Photo Courtesy EcoVadis

EcoVadis’ data is used across many areas, including Scope 3 carbon emissions management, private equity, ESG-linked loans, supply chain finance, and third-party risk and resilience. The company’s wide footprint is one of its biggest attractions to investors.

“We invest in companies that have the potential to combat climate change at scale,” Rhea Hamilton, managing director at BeyondNetZero, said in a statement following the funding round.

“We believe EcoVadis has all the critical elements to make global impact and a meaningful contribution to the net zero transition.”

In addition to growing its revenue by 50% over the past year, EcoVadis also increased its global workforce to 1,300 employees. As recently as 2017, it had only 400 employees.
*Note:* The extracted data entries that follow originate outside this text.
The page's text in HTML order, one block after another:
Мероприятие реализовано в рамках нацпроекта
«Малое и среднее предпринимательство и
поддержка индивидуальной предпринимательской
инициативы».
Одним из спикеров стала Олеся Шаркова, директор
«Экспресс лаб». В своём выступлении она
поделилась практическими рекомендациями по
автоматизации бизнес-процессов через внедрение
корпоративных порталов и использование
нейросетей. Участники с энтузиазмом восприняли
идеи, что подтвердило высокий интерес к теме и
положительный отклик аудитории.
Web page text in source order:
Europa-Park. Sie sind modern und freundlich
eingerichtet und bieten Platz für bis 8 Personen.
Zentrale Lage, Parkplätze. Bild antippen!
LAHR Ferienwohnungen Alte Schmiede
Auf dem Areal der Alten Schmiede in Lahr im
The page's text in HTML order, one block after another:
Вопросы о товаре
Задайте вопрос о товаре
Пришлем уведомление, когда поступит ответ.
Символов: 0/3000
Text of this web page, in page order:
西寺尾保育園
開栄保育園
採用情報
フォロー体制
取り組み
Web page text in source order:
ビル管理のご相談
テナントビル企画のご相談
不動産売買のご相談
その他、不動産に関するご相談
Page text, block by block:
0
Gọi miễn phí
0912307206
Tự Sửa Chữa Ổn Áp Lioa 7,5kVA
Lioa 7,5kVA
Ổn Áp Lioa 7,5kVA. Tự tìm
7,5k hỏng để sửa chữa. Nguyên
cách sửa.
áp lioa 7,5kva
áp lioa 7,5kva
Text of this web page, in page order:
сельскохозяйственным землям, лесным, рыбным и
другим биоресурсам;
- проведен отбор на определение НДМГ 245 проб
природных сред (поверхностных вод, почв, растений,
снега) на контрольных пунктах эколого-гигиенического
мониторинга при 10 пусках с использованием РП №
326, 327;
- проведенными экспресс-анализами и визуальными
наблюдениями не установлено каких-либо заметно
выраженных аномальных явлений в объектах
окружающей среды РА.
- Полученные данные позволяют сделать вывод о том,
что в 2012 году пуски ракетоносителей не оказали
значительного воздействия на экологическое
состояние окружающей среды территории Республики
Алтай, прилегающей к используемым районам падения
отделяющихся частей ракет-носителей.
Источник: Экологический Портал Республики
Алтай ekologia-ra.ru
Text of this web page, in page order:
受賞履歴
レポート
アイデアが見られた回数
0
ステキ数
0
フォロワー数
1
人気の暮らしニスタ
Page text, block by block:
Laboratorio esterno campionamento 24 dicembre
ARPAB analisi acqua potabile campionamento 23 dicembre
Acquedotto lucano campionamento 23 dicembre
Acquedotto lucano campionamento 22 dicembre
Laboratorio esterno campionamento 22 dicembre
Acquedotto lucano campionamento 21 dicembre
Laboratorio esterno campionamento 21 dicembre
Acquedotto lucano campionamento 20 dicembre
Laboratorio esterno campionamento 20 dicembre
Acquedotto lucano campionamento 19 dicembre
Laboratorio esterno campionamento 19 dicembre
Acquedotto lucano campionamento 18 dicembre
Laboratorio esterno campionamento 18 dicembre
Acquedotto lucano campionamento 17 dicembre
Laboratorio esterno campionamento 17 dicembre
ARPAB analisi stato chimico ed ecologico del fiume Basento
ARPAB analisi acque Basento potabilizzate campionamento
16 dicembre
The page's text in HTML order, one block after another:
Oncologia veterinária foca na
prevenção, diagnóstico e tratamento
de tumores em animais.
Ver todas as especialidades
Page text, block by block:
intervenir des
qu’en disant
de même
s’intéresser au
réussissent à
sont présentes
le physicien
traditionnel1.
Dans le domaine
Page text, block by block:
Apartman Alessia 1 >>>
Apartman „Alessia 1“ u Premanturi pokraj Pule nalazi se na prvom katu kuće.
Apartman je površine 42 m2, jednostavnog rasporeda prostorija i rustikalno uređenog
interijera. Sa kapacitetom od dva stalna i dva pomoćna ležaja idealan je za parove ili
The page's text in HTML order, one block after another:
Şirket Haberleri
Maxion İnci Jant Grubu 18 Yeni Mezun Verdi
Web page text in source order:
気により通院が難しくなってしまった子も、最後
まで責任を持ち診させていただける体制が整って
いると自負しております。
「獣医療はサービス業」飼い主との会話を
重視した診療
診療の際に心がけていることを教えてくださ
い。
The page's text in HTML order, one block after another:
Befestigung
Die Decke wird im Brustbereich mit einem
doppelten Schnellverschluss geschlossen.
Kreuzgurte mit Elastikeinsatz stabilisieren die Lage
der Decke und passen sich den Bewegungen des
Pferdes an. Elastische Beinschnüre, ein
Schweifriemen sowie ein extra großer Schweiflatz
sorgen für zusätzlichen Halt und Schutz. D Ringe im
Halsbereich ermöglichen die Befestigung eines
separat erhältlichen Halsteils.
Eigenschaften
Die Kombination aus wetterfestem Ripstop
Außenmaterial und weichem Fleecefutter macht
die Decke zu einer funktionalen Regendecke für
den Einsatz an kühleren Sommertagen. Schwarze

The company was founded in 2007 by Trinel and Pierre-François Thaler, who also serves as Co-CEO. Since then, EcoVadis has grown into the world’s biggest provider of business sustainability ratings. 

EcoVadis plans to expand its reach in North American and Asian markets. North America should prove particularly fruitful because of various regulatory trends, including a potential move by the U.S. Securities & Exchange Commission to implement new ESG disclosure rules for companies 

“Most of our growth today is coming from the North American market,” Trinel told Reuters. “Getting on board General Atlantic in addition to Astorg as the co-leads in this round is really a way to continue to accelerate in the North American market.”